As soon as he asked it, Masters knew she had been leading him along, and he wished he could recall the question.
“Perhaps I’d like to have an affair with you myself,” she replied, calmly.
He did not make the mistake of laughing. “No dice, Hiroko. You’re playing with words, like some people play with explosives to learn how far they can go before it blows up.”
“Why not. Am I not beautiful? Wouldn’t you like to have a woman like me?”
“Nope.”
“I don’t believe you. I bet you’d like to touch me right now.”
“Sure I would. I’d like to wring your neck. I told you to lay off. If you have hot pants, then find a nice young fellow.”
“I’ve found nice, young fellows. They don’t impress me.”
“Then find an old one. But don’t con me.”

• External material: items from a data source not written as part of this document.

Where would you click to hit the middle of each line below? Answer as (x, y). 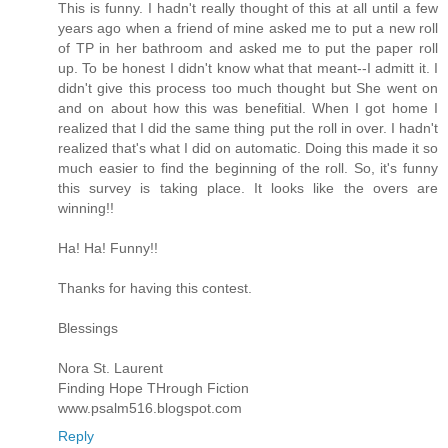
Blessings (88, 327)
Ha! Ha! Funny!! (108, 247)
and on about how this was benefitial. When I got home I (248, 107)
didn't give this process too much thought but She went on (248, 87)
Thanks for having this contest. (155, 287)
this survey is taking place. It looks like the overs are (248, 187)
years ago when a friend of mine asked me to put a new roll (248, 27)
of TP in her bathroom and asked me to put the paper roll (248, 47)
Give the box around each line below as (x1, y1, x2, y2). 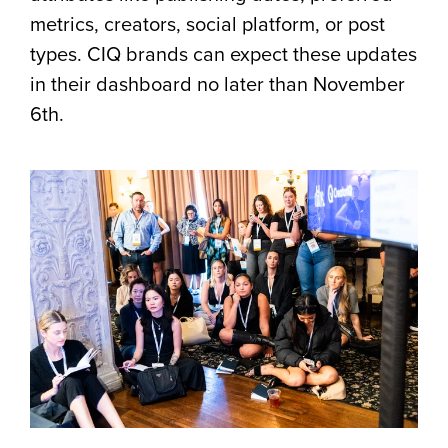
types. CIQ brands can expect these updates (30, 42, 417, 67)
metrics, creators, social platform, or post (30, 12, 385, 37)
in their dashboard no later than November (30, 72, 405, 97)
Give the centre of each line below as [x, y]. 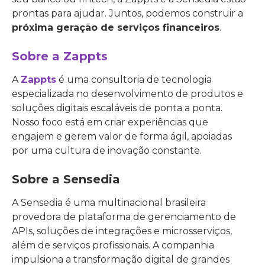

She pulled the car to the curb and stopped. The street was in darkness. She turned to face him. “Keith, don’t speak to me with an old man to young girl attitude. First, you aren’t an old man. Second, I’m a big girl where it matters, and you know it. You haven’t stopped looking at me since we met. A man likes to make love to a woman, especially good looking ones. Please be serious. Why won’t you make love to me if I ask?”
He knew he had to answer it carefully. If he screwed this one, he would have to leave Japan at once. It would be the end of his highfalutin ideas about atonement, the friendship he felt for Kimiko, the first enjoyment he had had in so many years. “Not every man wants to sleep with every beautiful woman he sees,” he said. “When you’re young and have hot pants, that’s another matter. You tussle around in bed, and when it’s over, you have a good laugh, go out for a drink, then go home feeling like you met a good friend. Later on in life, you learn that complications set in if you try to act like a kid.” He stopped short because he realized he had made a mistake.
Hiroko knew it, too. “I dare you to take me to a hotel right now and let me get undressed. I bet you’d eat your words.”
“For Christ’s sake,” snorted Masters. “What’s all the talk about? If you want to get laid, find somebody who’s in the mood and do it. Leave me out of it. Now, get the car on the road.”
For a moment he thought she was going to open her blouse and expose herself and all his brave talk. Perhaps she had enough sense to know that the car was too small. Anyhow, she started the motor and drove off.
“You’re bluffing,” she said. “I’m taking you to a hotel to find out. If after I get undressed, you tell me to get out, I’ll do so and never bother you again.”
“Like hell you will. Drive me to my hotel or I’ll take a goddamn taxi.”
“Afraid?” she hissed.
“Not of you running bare assed around a room, but I am of complications and you are a headache if ever I saw one. Now shut up and take me to my hotel.”
When the car pulled up, he got out quickly. “Keith,” she called. He bent down to the window, drawing in his breath at her beauty. “I’ll bet that one day you will make love to me. And for the rest of your life, you’ll never forget it.”
Then she slipped the car into gear and sped off.
He stood for a moment at the curb, watching the taillights fade, wondering if the fire in his loins would allow him to get to sleep that night.